What the exercise asks:
Leaving the images aside, transcribe all the data below exactly.

══════════════════════════════

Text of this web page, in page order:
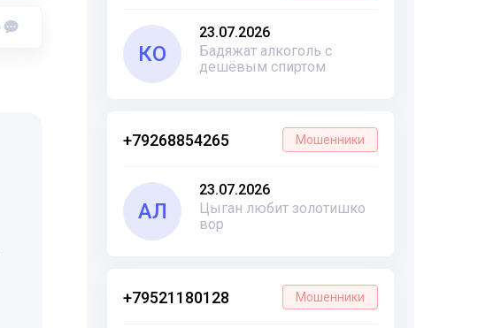
КО
23.07.2026
Бадяжат алкоголь с
дешёвым спиртом
+79268854265 Мошенники
АЛ
23.07.2026
Цыган любит золотишко
вор
+79521180128 Мошенники
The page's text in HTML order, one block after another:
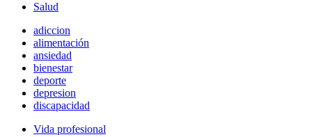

══════════════════════════════

Problem solution:
Text of this web page, in page order:
КО
23.07.2026
Бадяжат алкоголь с
дешёвым спиртом
+79268854265 Мошенники
АЛ
23.07.2026
Цыган любит золотишко
вор
+79521180128 Мошенники
The page's text in HTML order, one block after another:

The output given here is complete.